→ **Task instructions**
Restate the listing below word for word; no picture is to be carried over.

BEGIN

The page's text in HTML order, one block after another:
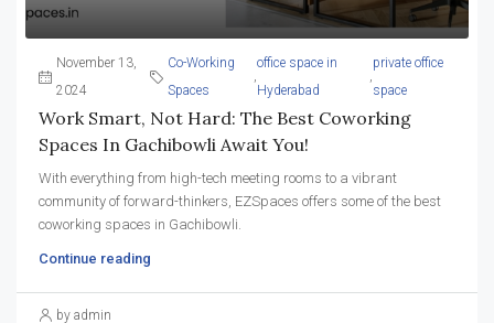
November 13,
2024
Co-Working
Spaces
,
office space in
Hyderabad
,
private office
space
Work Smart, Not Hard: The Best Coworking
Spaces In Gachibowli Await You!
With everything from high-tech meeting rooms to a vibrant
community of forward-thinkers, EZSpaces offers some of the best
coworking spaces in Gachibowli.
Continue reading
by admin
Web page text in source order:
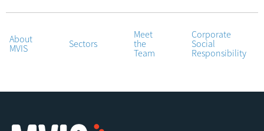
About
MVIS
Sectors
Meet
the
Team
Corporate
Social
Responsibility
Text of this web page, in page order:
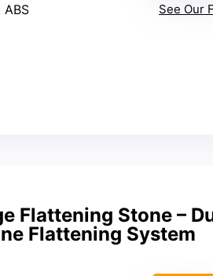
ABS
See Our
Flattening Stone –
Flattening System
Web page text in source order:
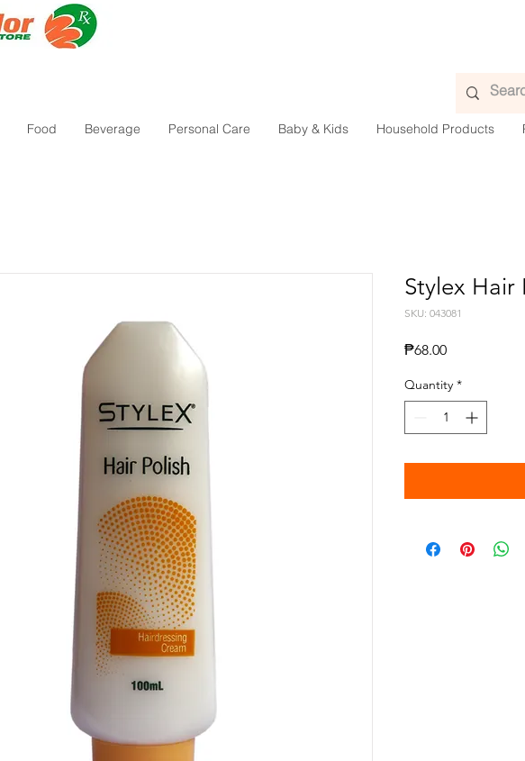
Food Beverage Personal Care Baby & Kids Household Products
Stylex Hair
SKU: 043081
₱68.00Price
Quantity *
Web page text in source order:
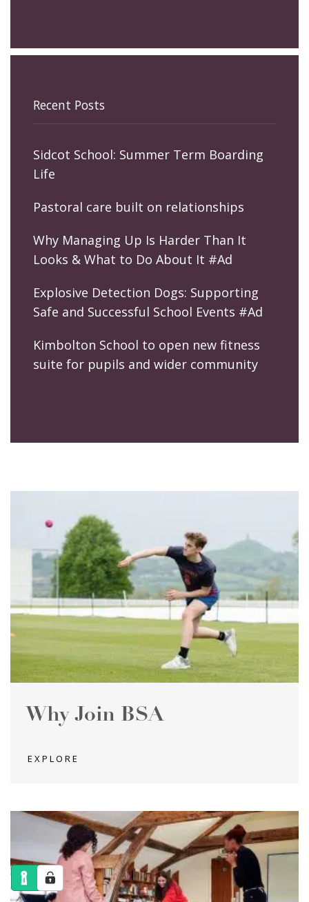
Recent Posts
Sidcot School: Summer Term Boarding
Life
Pastoral care built on relationships
Why Managing Up Is Harder Than It
Looks & What to Do About It #Ad
Explosive Detection Dogs: Supporting
Safe and Successful School Events #Ad
Kimbolton School to open new fitness
suite for pupils and wider community
Why Join BSA
EXPLORE
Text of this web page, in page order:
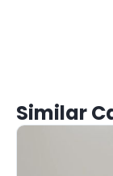
Similar
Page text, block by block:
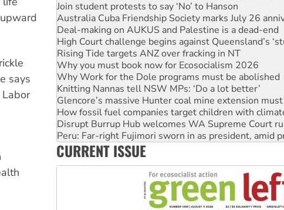
says
Deal-making on AUKUS and Palestine is a dead-end
High Court challenge begins against Queensland’s
Rising Tide targets ANZ over fracking in NT
Why you must book now for Ecosocialism 2026
Why Work for the Dole programs must be abolished
Knitting Nannas tell NSW MPs: ‘Do a lot better’
Glencore’s massive Hunter coal mine extension must
How fossil fuel companies target children with
Disrupt Burrup Hub welcomes WA Supreme Court
Peru: Far-right Fujimori sworn in as president, amid
Abby Martin: Speaking truth to power
‘Cockroach’ movement ready to reclaim India’s
Ansell must improve its workplace standards
CURRENT ISSUE
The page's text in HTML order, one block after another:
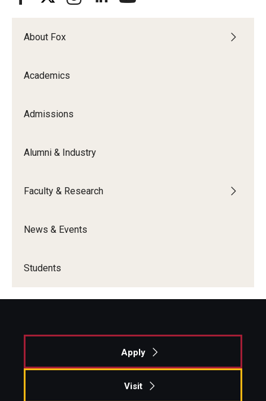
About Fox
Academics
Admissions
Alumni & Industry
Faculty & Research
News & Events
Students
Apply
Visit
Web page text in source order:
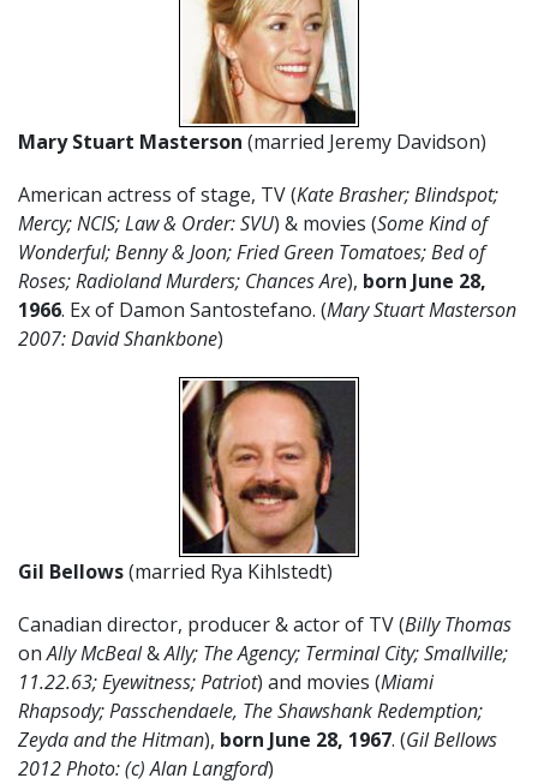
Mary Stuart Masterson (married Jeremy Davidson)
American actress of stage, TV (Kate Brasher; Blindspot;
Mercy; NCIS; Law & Order: SVU) & movies (Some Kind of
Wonderful; Benny & Joon; Fried Green Tomatoes; Bed of
Roses; Radioland Murders; Chances Are), born June 28,
1966. Ex of Damon Santostefano. (Mary Stuart Masterson
2007: David Shankbone)
Gil Bellows(married Rya Kihlstedt)
Canadian director, producer & actor of TV (Billy Thomas
onAlly McBeal&Ally; The Agency; Terminal City; Smallville;
11.22.63; Eyewitness; Patriot) and movies (Miami
Rhapsody; Passchendaele, The Shawshank Redemption;
Zeyda and the Hitman), born June 28, 1967. (Gil Bellows
2012 Photo: (c) Alan Langford)
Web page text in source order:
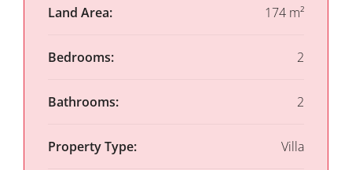
Land Area: 174 m²
Bedrooms: 2
Bathrooms: 2
Property Type: Villa
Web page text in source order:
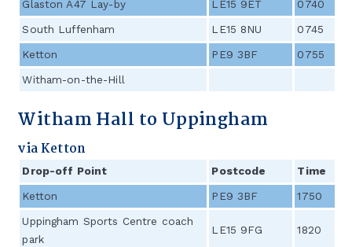
Glaston A47 Lay-by LE15 9ET 0740
South Luffenham
LE15 8NU 0745
Ketton
PE9 3BF 0755
Witham-on-the-Hill
Witham Hall to Uppingham
via Ketton
Drop-off Point Postcode Time
Ketton
PE9 3BF 1750
Uppingham Sports Centre coach
park
LE15 9FG 1820
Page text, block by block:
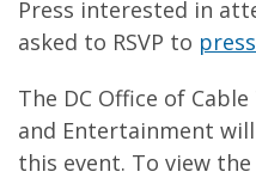
Press interested in
asked to RSVP to
The DC Office of
and Entertainment
this event. To view
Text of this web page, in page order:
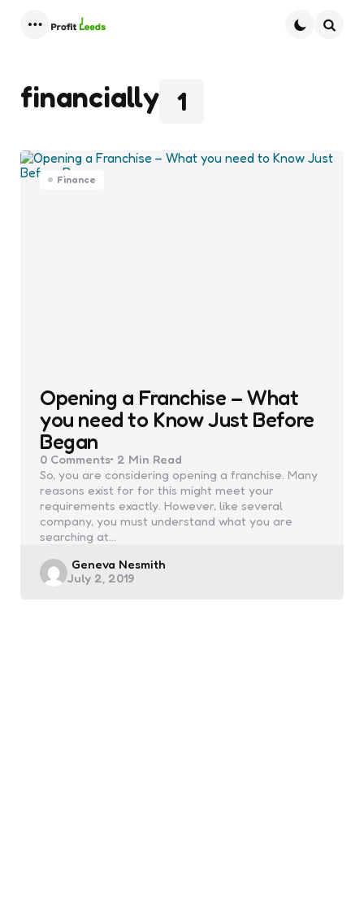
1
financially
Finance
Opening a Franchise – What
you need to Know Just Before
Began
0 Comments 2 Min Read
So, you are considering opening a franchise. Many
reasons exist for for this might meet your
requirements exactly. However, like several
company, you must understand what you are
searching at…
Posted
by
Geneva Nesmith
July 2, 2019

END

→ **Exercise result**
The page's text in HTML order, one block after another:
November 13,
2024
Co-Working
Spaces
,
office space in
Hyderabad
,
private office
space
Work Smart, Not Hard: The Best Coworking
Spaces In Gachibowli Await You!
With everything from high-tech meeting rooms to a vibrant
community of forward-thinkers, EZSpaces offers some of the best
coworking spaces in Gachibowli.
Continue reading
by admin
Web page text in source order:
About
MVIS
Sectors
Meet
the
Team
Corporate
Social
Responsibility
Text of this web page, in page order:
ABS
See Our
Flattening Stone –
Flattening System
Web page text in source order:
Food Beverage Personal Care Baby & Kids Household Products
Stylex Hair
SKU: 043081
₱68.00Price
Quantity *
Web page text in source order:
Recent Posts
Sidcot School: Summer Term Boarding
Life
Pastoral care built on relationships
Why Managing Up Is Harder Than It
Looks & What to Do About It #Ad
Explosive Detection Dogs: Supporting
Safe and Successful School Events #Ad
Kimbolton School to open new fitness
suite for pupils and wider community
Why Join BSA
EXPLORE
Text of this web page, in page order:
Similar
Page text, block by block:
says
Deal-making on AUKUS and Palestine is a dead-end
High Court challenge begins against Queensland’s
Rising Tide targets ANZ over fracking in NT
Why you must book now for Ecosocialism 2026
Why Work for the Dole programs must be abolished
Knitting Nannas tell NSW MPs: ‘Do a lot better’
Glencore’s massive Hunter coal mine extension must
How fossil fuel companies target children with
Disrupt Burrup Hub welcomes WA Supreme Court
Peru: Far-right Fujimori sworn in as president, amid
Abby Martin: Speaking truth to power
‘Cockroach’ movement ready to reclaim India’s
Ansell must improve its workplace standards
CURRENT ISSUE
The page's text in HTML order, one block after another:
About Fox
Academics
Admissions
Alumni & Industry
Faculty & Research
News & Events
Students
Apply
Visit
Web page text in source order:
Mary Stuart Masterson (married Jeremy Davidson)
American actress of stage, TV (Kate Brasher; Blindspot;
Mercy; NCIS; Law & Order: SVU) & movies (Some Kind of
Wonderful; Benny & Joon; Fried Green Tomatoes; Bed of
Roses; Radioland Murders; Chances Are), born June 28,
1966. Ex of Damon Santostefano. (Mary Stuart Masterson
2007: David Shankbone)
Gil Bellows(married Rya Kihlstedt)
Canadian director, producer & actor of TV (Billy Thomas
onAlly McBeal&Ally; The Agency; Terminal City; Smallville;
11.22.63; Eyewitness; Patriot) and movies (Miami
Rhapsody; Passchendaele, The Shawshank Redemption;
Zeyda and the Hitman), born June 28, 1967. (Gil Bellows
2012 Photo: (c) Alan Langford)
Web page text in source order:
Land Area: 174 m²
Bedrooms: 2
Bathrooms: 2
Property Type: Villa
Web page text in source order:
Glaston A47 Lay-by LE15 9ET 0740
South Luffenham
LE15 8NU 0745
Ketton
PE9 3BF 0755
Witham-on-the-Hill
Witham Hall to Uppingham
via Ketton
Drop-off Point Postcode Time
Ketton
PE9 3BF 1750
Uppingham Sports Centre coach
park
LE15 9FG 1820
Page text, block by block:
Press interested in
asked to RSVP to
The DC Office of
and Entertainment
this event. To view
Text of this web page, in page order:
1
financially
Finance
Opening a Franchise – What
you need to Know Just Before
Began
0 Comments 2 Min Read
So, you are considering opening a franchise. Many
reasons exist for for this might meet your
requirements exactly. However, like several
company, you must understand what you are
searching at…
Posted
by
Geneva Nesmith
July 2, 2019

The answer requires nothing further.